Working the Program

A Conversation with Ward Cunningham, Part III

by Bill Venners
January 5, 2004

Summary
Ward Cunningham talks with Bill Venners about the flattening of the cost of change curve, the problem with predicting the future, and the program as clay in the artist's hand.

In the software community, Ward Cunningham has a reputation for being a font of ideas. He invented CRC Cards, a technique that facilitates object discovery. He invented the world's first wiki, a web-based collaborative writing tool, to facilitate the discovery and documentation of software patterns. Most recently, Cunningham is credited with being the primary inspiration behind many of the techniques of Extreme Programming.

On September 23, 2003, Bill Venners met with Ward Cunningham at the JAOO conference in Aarhus, Denmark. In this interview, which will be published in multiple installments on Artima.com, Cunningham gives insights into wikis and several aspects of Extreme Programming.

  • In Part I: Exploring with Wiki, Cunningham discusses using wiki for collaborative exploration and the tradeoff between wiki authors and readers.
  • In Part II: Collective Ownership of Code and Text, Cunningham discusses how he designed wiki to be a model for collective code ownership, collective incentives for pride of ownership, and how to deal with disagreements by eliminating the cost of making mistakes.
  • In this third installment, Cunningham discusses the flattening of the cost of change curve, the problem with predicting the future, and the program as clay in the artist's hand.

The Cost of Change

Bill Venners: In Extreme Programming Explained, Kent Beck wrote, "One of the universal assumptions of software engineering is that the cost of changing a program rises exponentially over time," and suggests that, "With a combination of technology and programming practices, it is possible to experience a curve that is really quite the opposite." How can the cost of change curve be flattened?
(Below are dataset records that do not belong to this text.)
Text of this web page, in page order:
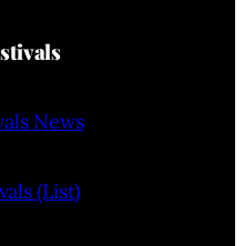
News
(List)
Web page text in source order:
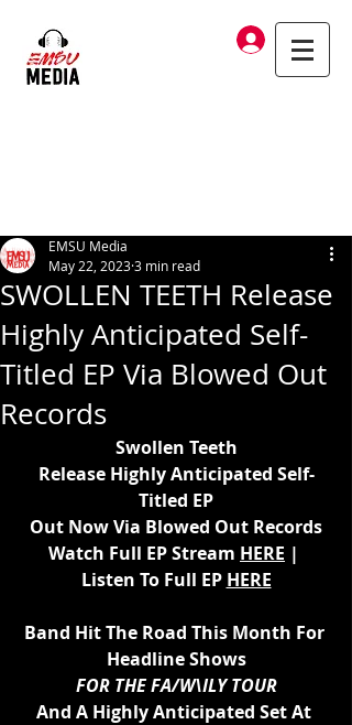
Log In
SWOLLEN TEETH Release
Highly Anticipated Self-
Titled EP Via Blowed Out
Records
EMSU Media
May 22, 20233 min read
Swollen Teeth
Release Highly Anticipated Self-
Titled EP
Out Now Via Blowed Out Records
Watch Full EP Stream HERE |
Listen To Full EP HERE
Band Hit The Road This Month For
Headline Shows
FOR THE FA/W\ILY TOUR
And A Highly Anticipated Set At

Ward Cunningham: Traditionally, the cost of change curve said that if we detect the need for a change early, it costs less to make the change than if we detect the need late. I tackled that curve by saying, let's almost intentionally make mistakes so we can practice correcting them. That practice will help reduce the cost of making changes late.

Our feeling was that the limiting factor on any change was not when it was done, but how much thinking was required. If we made a change during week one, and it took us two days to understand what was really required, it took two days to make the change. If we made a change during week 21, and it took us two days to understand what was really required, it took us two days to make the change.
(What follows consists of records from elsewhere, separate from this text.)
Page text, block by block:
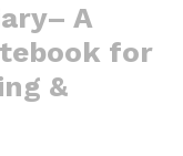
A
for
&
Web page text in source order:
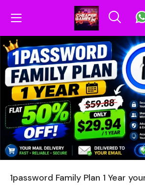
1password Family Plan 1 Year
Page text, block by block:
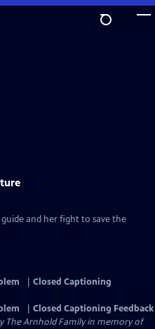
and her fight to save the
Closed Captioning
Closed Captioning Feedback
The Arnhold Family in memory of

In week one, we might have had to write 20 statements. In week 21, we might have had to write 20 statements and change four. But if you practice making changes, the time it takes to change four statements is not that great. You go find the statements and you change them. It might take a minute.

So understanding the need for the change was the limiting factor. Programming it was inconsequential. Once we understood a change, we could program it—early or late. The cost of actually changing the code did not dominate the programming. The dominant cost was time it took to understand what was required, and that gave us a flattening of the cost of change curve.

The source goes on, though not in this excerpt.